A thief, after committing a theft, runs at a uniform speed of 50 m/minute. After 2 minutes, a policeman runs to catch him. He goes 60 m in first minute and increases his speed by 5 m/minute every succeeding minute. After how many minutes, the policeman will catch the thief?

#### Solution

Suppose the policeman catches the thief after *t* minutes.

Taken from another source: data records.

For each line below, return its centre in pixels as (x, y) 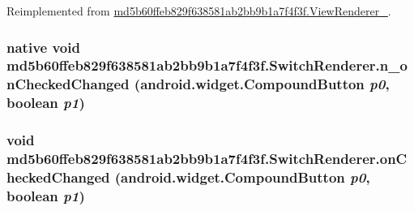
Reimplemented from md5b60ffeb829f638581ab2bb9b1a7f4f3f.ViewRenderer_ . (199, 11)
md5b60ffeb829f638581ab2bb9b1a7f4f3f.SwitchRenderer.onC (207, 159)
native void (43, 47)
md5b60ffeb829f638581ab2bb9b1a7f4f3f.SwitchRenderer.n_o (207, 65)
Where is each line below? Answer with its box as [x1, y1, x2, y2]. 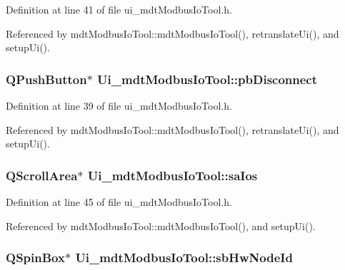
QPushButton [6, 70, 87, 88]
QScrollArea [6, 166, 78, 184]
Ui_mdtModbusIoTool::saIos [87, 166, 258, 184]
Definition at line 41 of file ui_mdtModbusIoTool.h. [6, 2, 232, 16]
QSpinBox [6, 249, 65, 266]
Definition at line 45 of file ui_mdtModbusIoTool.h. [6, 194, 232, 209]
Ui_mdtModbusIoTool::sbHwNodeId [75, 249, 293, 266]
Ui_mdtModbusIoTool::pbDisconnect [97, 70, 318, 88]
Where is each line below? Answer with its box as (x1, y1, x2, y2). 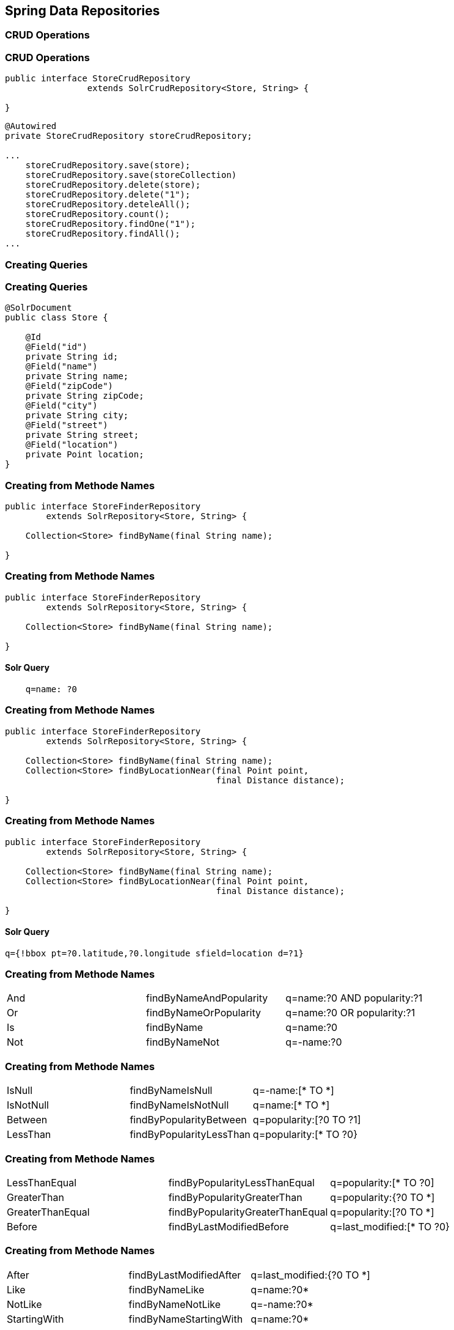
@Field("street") (25, 420, 108, 430)
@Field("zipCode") (25, 381, 114, 391)
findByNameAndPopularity (146, 992, 268, 1005)
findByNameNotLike (128, 1298, 221, 1310)
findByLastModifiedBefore (168, 1220, 289, 1233)
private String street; (25, 430, 139, 440)
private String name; (25, 371, 129, 382)
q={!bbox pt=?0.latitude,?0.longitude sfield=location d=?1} (5, 948, 304, 958)
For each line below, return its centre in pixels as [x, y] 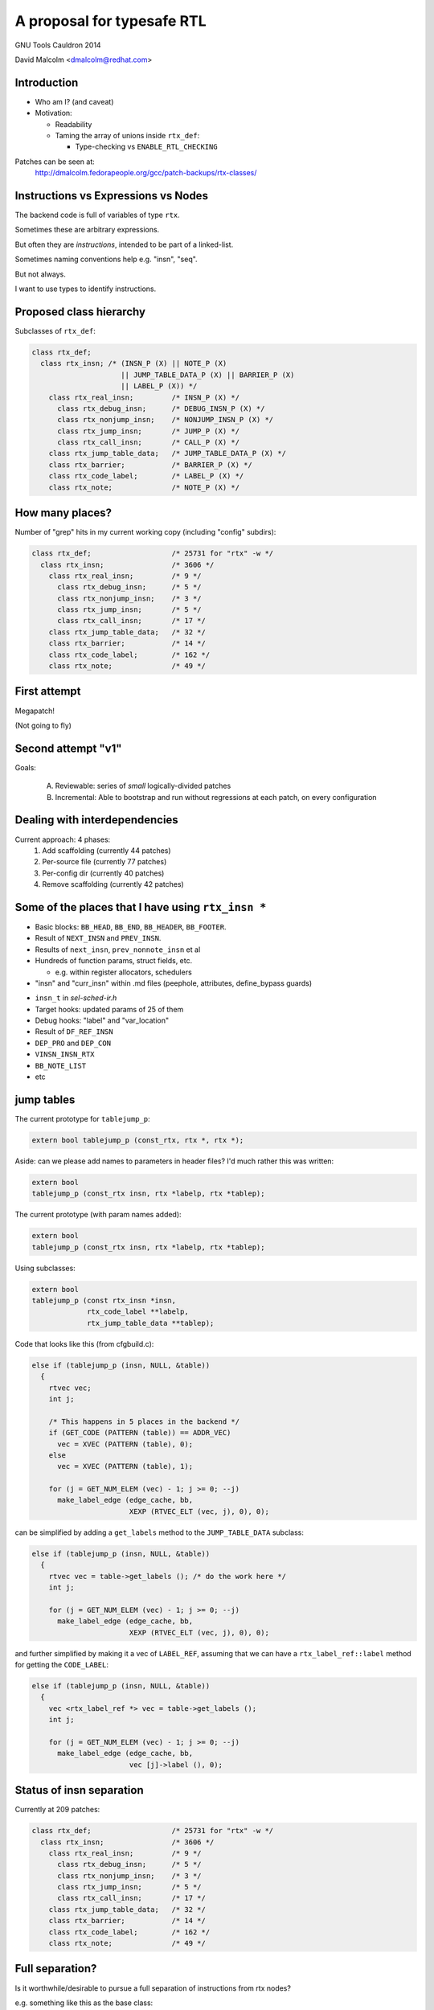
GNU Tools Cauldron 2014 [58, 45]
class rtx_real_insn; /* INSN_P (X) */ [144, 397]
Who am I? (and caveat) [74, 101]
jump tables [45, 1099]
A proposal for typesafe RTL [111, 21]
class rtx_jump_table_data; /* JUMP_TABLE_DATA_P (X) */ [168, 453]
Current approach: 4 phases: [63, 839]
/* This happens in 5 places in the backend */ [144, 1421]
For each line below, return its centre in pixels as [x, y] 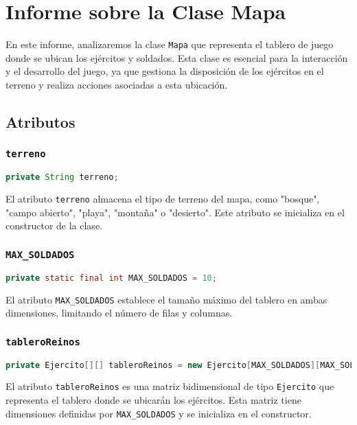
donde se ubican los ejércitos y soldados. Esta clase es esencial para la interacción [177, 57]
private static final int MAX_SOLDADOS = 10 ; [111, 278]
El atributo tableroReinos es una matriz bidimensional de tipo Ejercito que [170, 386]
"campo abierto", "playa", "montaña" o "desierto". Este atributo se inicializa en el [175, 212]
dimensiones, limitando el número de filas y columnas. [119, 313]
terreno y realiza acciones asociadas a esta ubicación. [117, 84]
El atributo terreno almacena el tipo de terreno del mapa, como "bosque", [163, 198]
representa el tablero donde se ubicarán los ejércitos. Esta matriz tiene [153, 400]
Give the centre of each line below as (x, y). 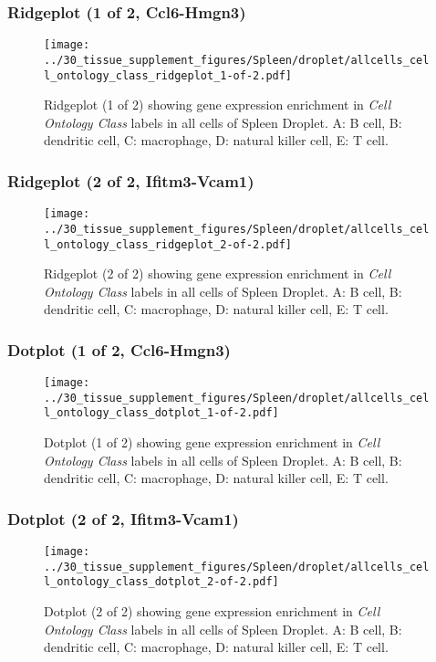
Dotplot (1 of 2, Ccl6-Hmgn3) (119, 349)
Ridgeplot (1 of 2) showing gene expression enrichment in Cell (218, 105)
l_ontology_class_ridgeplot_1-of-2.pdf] (168, 75)
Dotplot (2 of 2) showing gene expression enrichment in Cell (212, 611)
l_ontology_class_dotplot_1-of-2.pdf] (161, 413)
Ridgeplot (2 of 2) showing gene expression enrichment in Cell (218, 273)
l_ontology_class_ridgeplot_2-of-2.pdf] (168, 244)
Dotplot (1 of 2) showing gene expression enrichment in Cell (212, 442)
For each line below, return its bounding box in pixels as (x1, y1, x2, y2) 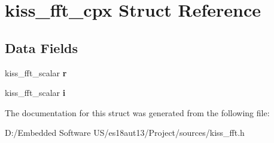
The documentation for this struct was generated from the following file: (5, 106, 270, 119)
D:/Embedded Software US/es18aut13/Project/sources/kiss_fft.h (5, 126, 245, 139)
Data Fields (5, 38, 78, 57)
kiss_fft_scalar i (5, 86, 66, 99)
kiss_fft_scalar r (5, 66, 67, 79)
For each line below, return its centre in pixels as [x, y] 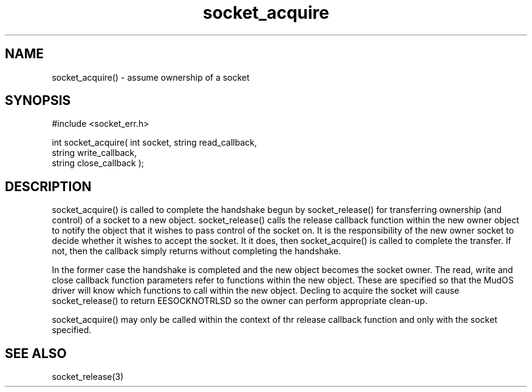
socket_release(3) [88, 377]
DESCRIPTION [48, 186]
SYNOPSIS [38, 101]
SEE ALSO [36, 353]
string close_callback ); [98, 163]
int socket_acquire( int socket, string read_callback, [155, 143]
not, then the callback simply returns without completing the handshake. [196, 251]
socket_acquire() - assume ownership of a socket [151, 77]
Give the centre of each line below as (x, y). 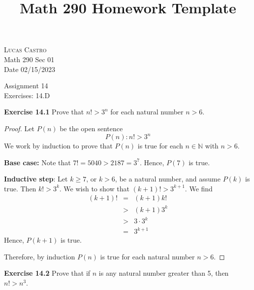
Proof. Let (19, 128)
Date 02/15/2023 (30, 69)
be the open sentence (91, 128)
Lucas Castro (25, 50)
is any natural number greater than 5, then (164, 273)
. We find (199, 188)
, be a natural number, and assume (168, 179)
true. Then (20, 188)
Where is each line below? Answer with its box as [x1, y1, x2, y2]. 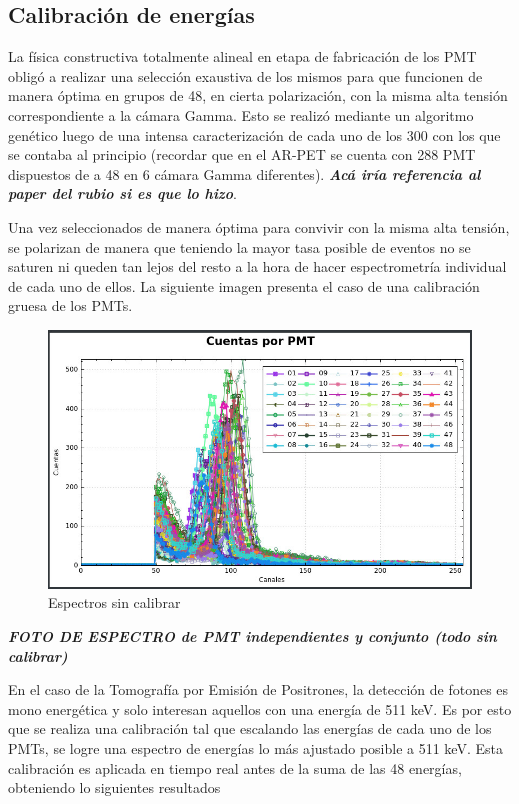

Uniform speed of the thief = 50 m/min

∴ Distance covered by thief in (*t* + 2) minutes = 50 m/min × (*t* + 2) min = 50 (*t* + 2) m

The distance covered by the policeman in *t* minutes is in AP, with 60 and 5 as the first term and the common difference, respectively.

Now,

Distance covered by policeman in *t* minutes = Sum of *t* terms

=`t/2`[2×60+(t−1)×5]

=`t/2`[115+5t] m

When the policeman catches the thief, we have

`t/2`[115+5t]=50(t+2)

115t+5t^{2}=100t+200

⇒5t^{2}+15t−200=0

⇒t^{2}+3t−40=0

⇒(t+8)(t−5)=0

So, t = −8 or t = 5

∴ t = 5 (As t cannot be negative)

Thus, the policeman catches the thief after 5 min.